²Beijing Key Laboratory of Metal Materials Characterization, Beijing, 100081, China；

³Yantai University, Shandong 264005, China；

⁴University of Science & Technology Beijing, Beijing, 100083, China

ABSTRACT: Material Genome Engineering (MGE), which changes the traditional sequential iteration method to parallel processing, is a novel technique of materials research. High-throughput preparation technology, an important part of MGE, can realize the preparation and screening of a large number of samples in a short time. This study is based on the theories of powder metallurgy and thermal diffusion to manufacture the third generation of honeycomb-array sleeve. The relationship of content, microstructures and properties was studied by the high-throughput Hot Isostatic Pressing (HIP) micro-synthesis of bulk combinatorial materials.

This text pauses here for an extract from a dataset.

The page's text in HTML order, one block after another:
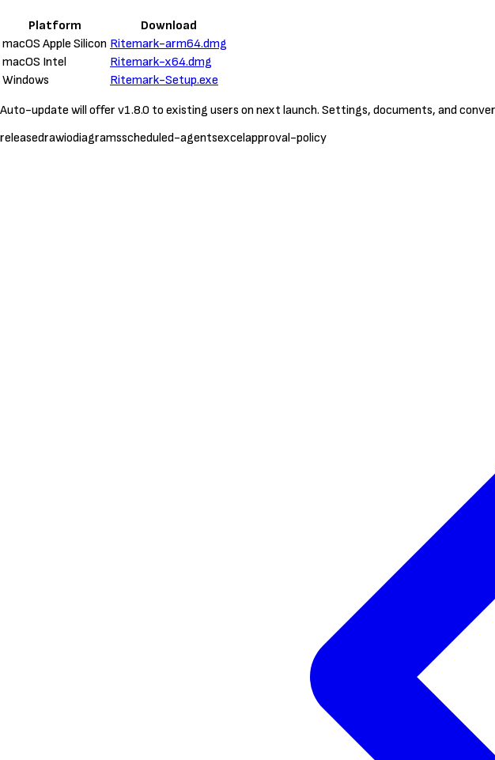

This paper focused on the problems found in the research of the second generation of honeycomb-array sleeve, such as irregular shapes of honeycomb-array sleeve after HIP, outward diffusion of Ti in honeycomb-array sleeve after HIP and Non-integral honeycomb-array sleeve. Then the third generation of honeycomb-array sleeve was developed. We will introduce the preparation of the third and the alloys which is Ni base superalloys with multi-components. It showed that the third, which had been calculated by finite element simulation, had effectively improved the irregular shape of honeycomb-array sleeve caused by HIP. And because of 3D printing, the third is a whole. What’s more, the thermal barrier coating applied in the honeycomb prevents the diffusion of the covering material into the mixed powder in the honeycomb holes, so that ensured the purity of mixed powder materials. At the same time, the third can prepare maximum 106 different alloys once time, while the second can prepare 85 different alloys.

The results showed the high-throughput HIP micro-synthesis of bulk combinatorial materials was optimized, while providing basis for High-throughput characterization.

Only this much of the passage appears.